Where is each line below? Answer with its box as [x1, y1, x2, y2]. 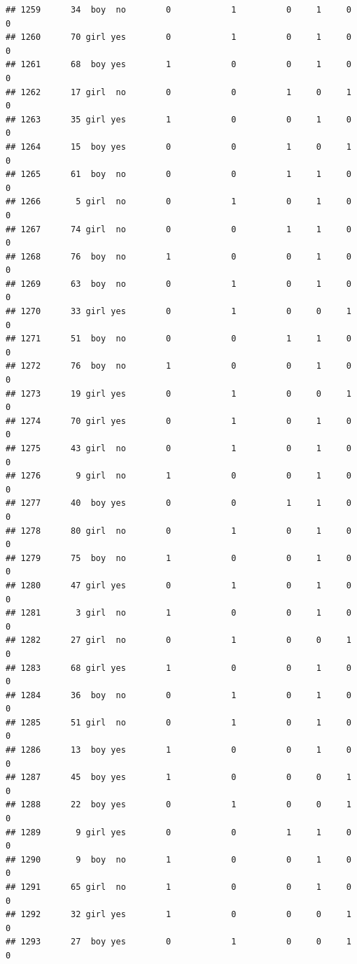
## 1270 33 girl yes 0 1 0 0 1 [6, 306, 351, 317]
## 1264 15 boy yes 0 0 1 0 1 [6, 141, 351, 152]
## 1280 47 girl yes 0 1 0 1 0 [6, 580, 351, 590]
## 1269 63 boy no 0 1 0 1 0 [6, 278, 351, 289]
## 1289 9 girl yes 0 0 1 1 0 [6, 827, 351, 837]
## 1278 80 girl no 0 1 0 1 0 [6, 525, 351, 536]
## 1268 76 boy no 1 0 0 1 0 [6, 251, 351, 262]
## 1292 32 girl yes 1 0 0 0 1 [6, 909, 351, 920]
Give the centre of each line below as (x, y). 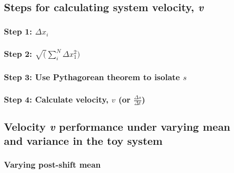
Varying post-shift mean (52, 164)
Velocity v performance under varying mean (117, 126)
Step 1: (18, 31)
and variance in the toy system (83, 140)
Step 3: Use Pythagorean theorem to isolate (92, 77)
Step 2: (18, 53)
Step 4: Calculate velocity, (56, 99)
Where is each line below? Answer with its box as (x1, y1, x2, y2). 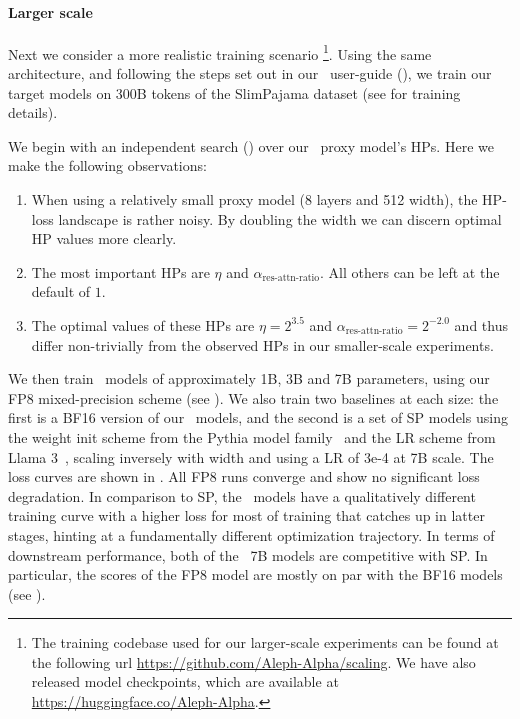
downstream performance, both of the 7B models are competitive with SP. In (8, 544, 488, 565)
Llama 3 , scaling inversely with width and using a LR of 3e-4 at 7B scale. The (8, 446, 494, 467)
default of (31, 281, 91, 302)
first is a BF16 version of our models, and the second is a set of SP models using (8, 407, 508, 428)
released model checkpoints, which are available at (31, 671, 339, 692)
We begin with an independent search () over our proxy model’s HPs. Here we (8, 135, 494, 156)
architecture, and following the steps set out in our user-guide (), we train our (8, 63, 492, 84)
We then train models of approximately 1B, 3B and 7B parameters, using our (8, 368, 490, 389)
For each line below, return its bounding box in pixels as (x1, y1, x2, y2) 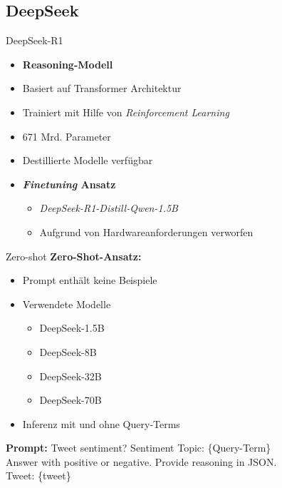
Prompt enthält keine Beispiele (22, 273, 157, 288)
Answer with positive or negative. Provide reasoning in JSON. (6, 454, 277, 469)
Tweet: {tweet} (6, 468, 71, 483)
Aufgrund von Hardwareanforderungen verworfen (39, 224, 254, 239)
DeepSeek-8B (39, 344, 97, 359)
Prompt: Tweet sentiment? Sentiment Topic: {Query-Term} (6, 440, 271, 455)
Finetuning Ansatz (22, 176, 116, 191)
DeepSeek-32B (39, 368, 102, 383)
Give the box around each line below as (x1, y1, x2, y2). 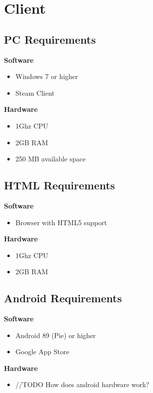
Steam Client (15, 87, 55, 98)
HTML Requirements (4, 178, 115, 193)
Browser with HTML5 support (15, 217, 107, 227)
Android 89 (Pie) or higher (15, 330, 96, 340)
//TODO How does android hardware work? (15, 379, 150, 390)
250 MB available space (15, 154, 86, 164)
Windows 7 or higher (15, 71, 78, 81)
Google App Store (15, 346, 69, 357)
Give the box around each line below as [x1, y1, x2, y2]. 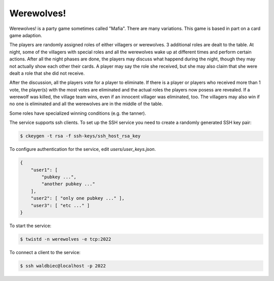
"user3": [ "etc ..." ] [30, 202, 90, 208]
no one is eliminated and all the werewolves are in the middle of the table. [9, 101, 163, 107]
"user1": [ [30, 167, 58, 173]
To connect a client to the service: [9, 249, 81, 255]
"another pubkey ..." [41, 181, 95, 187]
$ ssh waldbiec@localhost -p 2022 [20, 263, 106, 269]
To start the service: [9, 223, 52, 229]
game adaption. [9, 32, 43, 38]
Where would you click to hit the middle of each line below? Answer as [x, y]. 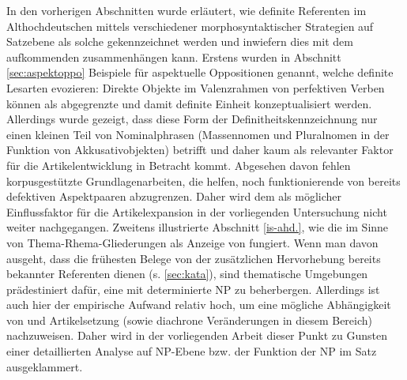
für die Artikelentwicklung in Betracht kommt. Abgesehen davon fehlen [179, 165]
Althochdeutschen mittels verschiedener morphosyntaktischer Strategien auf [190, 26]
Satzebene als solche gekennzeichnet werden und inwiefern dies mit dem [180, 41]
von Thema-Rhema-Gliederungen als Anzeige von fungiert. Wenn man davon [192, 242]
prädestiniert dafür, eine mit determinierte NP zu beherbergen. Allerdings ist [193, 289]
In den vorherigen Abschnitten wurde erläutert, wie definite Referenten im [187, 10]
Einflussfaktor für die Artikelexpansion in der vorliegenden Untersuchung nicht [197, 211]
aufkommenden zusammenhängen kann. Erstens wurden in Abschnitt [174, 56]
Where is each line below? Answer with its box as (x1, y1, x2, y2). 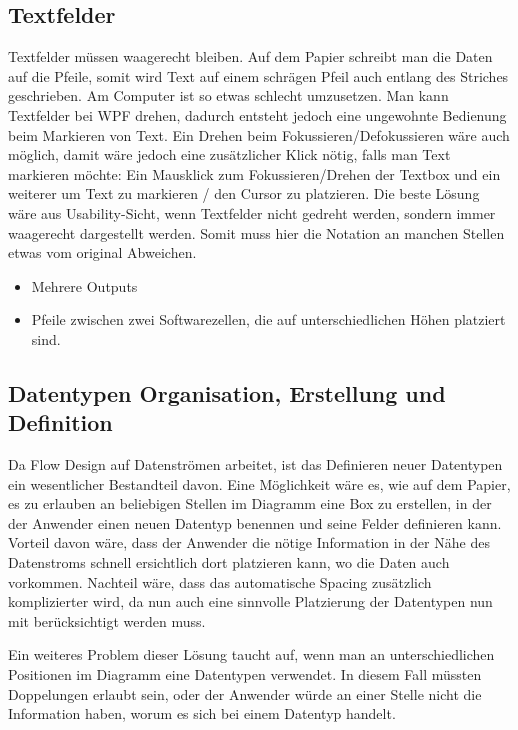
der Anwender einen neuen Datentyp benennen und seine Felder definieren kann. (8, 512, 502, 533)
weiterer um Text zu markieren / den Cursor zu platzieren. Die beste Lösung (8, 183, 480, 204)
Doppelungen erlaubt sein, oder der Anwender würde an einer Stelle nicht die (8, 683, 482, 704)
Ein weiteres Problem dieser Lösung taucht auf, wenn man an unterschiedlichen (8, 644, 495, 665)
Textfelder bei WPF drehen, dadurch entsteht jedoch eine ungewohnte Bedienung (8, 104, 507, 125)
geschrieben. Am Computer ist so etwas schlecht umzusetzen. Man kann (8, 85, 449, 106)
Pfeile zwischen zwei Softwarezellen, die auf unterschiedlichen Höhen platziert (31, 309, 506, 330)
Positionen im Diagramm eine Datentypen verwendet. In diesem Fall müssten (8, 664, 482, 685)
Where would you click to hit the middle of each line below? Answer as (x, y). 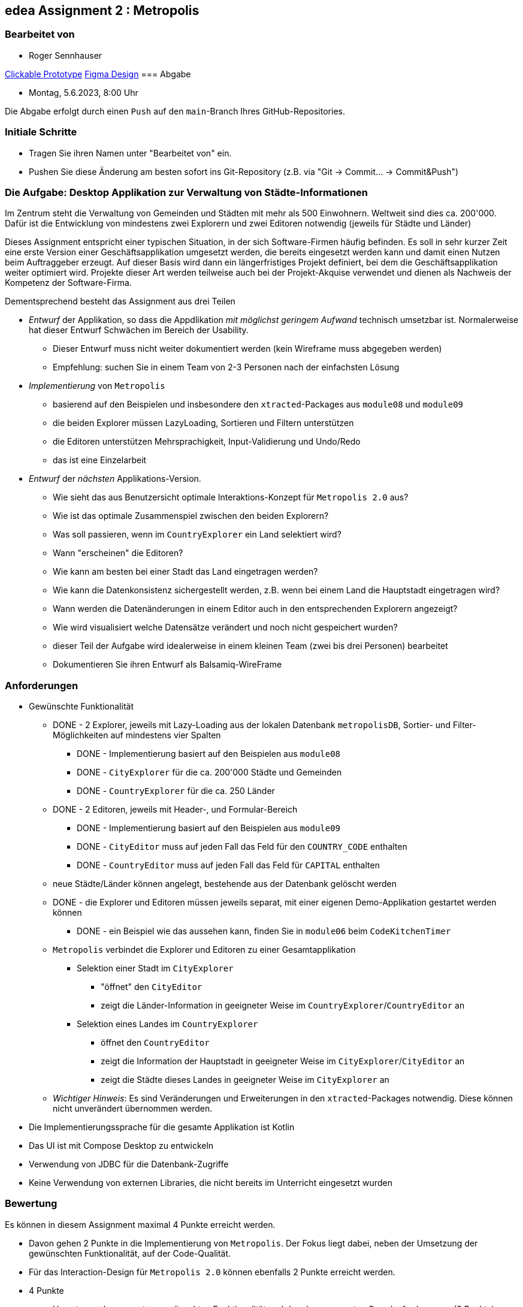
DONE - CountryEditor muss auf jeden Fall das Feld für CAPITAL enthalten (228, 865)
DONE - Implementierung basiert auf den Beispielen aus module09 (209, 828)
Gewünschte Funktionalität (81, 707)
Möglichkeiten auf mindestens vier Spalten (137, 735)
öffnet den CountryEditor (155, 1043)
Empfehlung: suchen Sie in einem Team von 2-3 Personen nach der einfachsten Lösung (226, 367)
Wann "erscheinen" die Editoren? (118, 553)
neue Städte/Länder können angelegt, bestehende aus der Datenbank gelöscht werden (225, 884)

▶ **EXERCISE AIM**:
Only an exact, picture-free copy of the entries counts as the answer.

▶ **YOUR RESPONSE**:
Where is each line below? Answer with its box as [x1, y1, x2, y2]. 
## 1270 33 girl yes 0 1 0 0 1 [6, 306, 351, 317]
## 1264 15 boy yes 0 0 1 0 1 [6, 141, 351, 152]
## 1280 47 girl yes 0 1 0 1 0 [6, 580, 351, 590]
## 1269 63 boy no 0 1 0 1 0 [6, 278, 351, 289]
## 1289 9 girl yes 0 0 1 1 0 [6, 827, 351, 837]
## 1278 80 girl no 0 1 0 1 0 [6, 525, 351, 536]
## 1268 76 boy no 1 0 0 1 0 [6, 251, 351, 262]
## 1292 32 girl yes 1 0 0 0 1 [6, 909, 351, 920]
Give the centre of each line below as (x, y). 
Varying post-shift mean (52, 164)
Velocity v performance under varying mean (117, 126)
Step 1: (18, 31)
and variance in the toy system (83, 140)
Step 3: Use Pythagorean theorem to isolate (92, 77)
Step 2: (18, 53)
Step 4: Calculate velocity, (56, 99)
Where is each line below? Answer with its box as (x1, y1, x2, y2). 
downstream performance, both of the 7B models are competitive with SP. In (8, 544, 488, 565)
Llama 3 , scaling inversely with width and using a LR of 3e-4 at 7B scale. The (8, 446, 494, 467)
default of (31, 281, 91, 302)
first is a BF16 version of our models, and the second is a set of SP models using (8, 407, 508, 428)
released model checkpoints, which are available at (31, 671, 339, 692)
We begin with an independent search () over our proxy model’s HPs. Here we (8, 135, 494, 156)
architecture, and following the steps set out in our user-guide (), we train our (8, 63, 492, 84)
We then train models of approximately 1B, 3B and 7B parameters, using our (8, 368, 490, 389)
For each line below, return its bounding box in pixels as (x1, y1, x2, y2) 
Prompt enthält keine Beispiele (22, 273, 157, 288)
Answer with positive or negative. Provide reasoning in JSON. (6, 454, 277, 469)
Tweet: {tweet} (6, 468, 71, 483)
Aufgrund von Hardwareanforderungen verworfen (39, 224, 254, 239)
DeepSeek-8B (39, 344, 97, 359)
Prompt: Tweet sentiment? Sentiment Topic: {Query-Term} (6, 440, 271, 455)
Finetuning Ansatz (22, 176, 116, 191)
DeepSeek-32B (39, 368, 102, 383)
Give the box around each line below as (x1, y1, x2, y2). 
Steam Client (15, 87, 55, 98)
HTML Requirements (4, 178, 115, 193)
Browser with HTML5 support (15, 217, 107, 227)
Android 89 (Pie) or higher (15, 330, 96, 340)
//TODO How does android hardware work? (15, 379, 150, 390)
250 MB available space (15, 154, 86, 164)
Windows 7 or higher (15, 71, 78, 81)
Google App Store (15, 346, 69, 357)
Give the box around each line below as [x1, y1, x2, y2]. 
"user3": [ "etc ..." ] [30, 202, 90, 208]
no one is eliminated and all the werewolves are in the middle of the table. [9, 101, 163, 107]
"user1": [ [30, 167, 58, 173]
To connect a client to the service: [9, 249, 81, 255]
"another pubkey ..." [41, 181, 95, 187]
$ ssh waldbiec@localhost -p 2022 [20, 263, 106, 269]
To start the service: [9, 223, 52, 229]
game adaption. [9, 32, 43, 38]
Where would you click to hit the middle of each line below? Answer as [x, y]. 
für die Artikelentwicklung in Betracht kommt. Abgesehen davon fehlen [179, 165]
Althochdeutschen mittels verschiedener morphosyntaktischer Strategien auf [190, 26]
Satzebene als solche gekennzeichnet werden und inwiefern dies mit dem [180, 41]
von Thema-Rhema-Gliederungen als Anzeige von fungiert. Wenn man davon [192, 242]
prädestiniert dafür, eine mit determinierte NP zu beherbergen. Allerdings ist [193, 289]
In den vorherigen Abschnitten wurde erläutert, wie definite Referenten im [187, 10]
Einflussfaktor für die Artikelexpansion in der vorliegenden Untersuchung nicht [197, 211]
aufkommenden zusammenhängen kann. Erstens wurden in Abschnitt [174, 56]
Where is each line below? Answer with its box as (x1, y1, x2, y2). 
der Anwender einen neuen Datentyp benennen und seine Felder definieren kann. (8, 512, 502, 533)
weiterer um Text zu markieren / den Cursor zu platzieren. Die beste Lösung (8, 183, 480, 204)
Doppelungen erlaubt sein, oder der Anwender würde an einer Stelle nicht die (8, 683, 482, 704)
Ein weiteres Problem dieser Lösung taucht auf, wenn man an unterschiedlichen (8, 644, 495, 665)
Textfelder bei WPF drehen, dadurch entsteht jedoch eine ungewohnte Bedienung (8, 104, 507, 125)
geschrieben. Am Computer ist so etwas schlecht umzusetzen. Man kann (8, 85, 449, 106)
Pfeile zwischen zwei Softwarezellen, die auf unterschiedlichen Höhen platziert (31, 309, 506, 330)
Positionen im Diagramm eine Datentypen verwendet. In diesem Fall müssten (8, 664, 482, 685)
Where would you click to hit the middle of each line below? Answer as (x, y). 
DONE - CountryEditor muss auf jeden Fall das Feld für CAPITAL enthalten (228, 865)
DONE - Implementierung basiert auf den Beispielen aus module09 (209, 828)
Gewünschte Funktionalität (81, 707)
Möglichkeiten auf mindestens vier Spalten (137, 735)
öffnet den CountryEditor (155, 1043)
Empfehlung: suchen Sie in einem Team von 2-3 Personen nach der einfachsten Lösung (226, 367)
Wann "erscheinen" die Editoren? (118, 553)
neue Städte/Länder können angelegt, bestehende aus der Datenbank gelöscht werden (225, 884)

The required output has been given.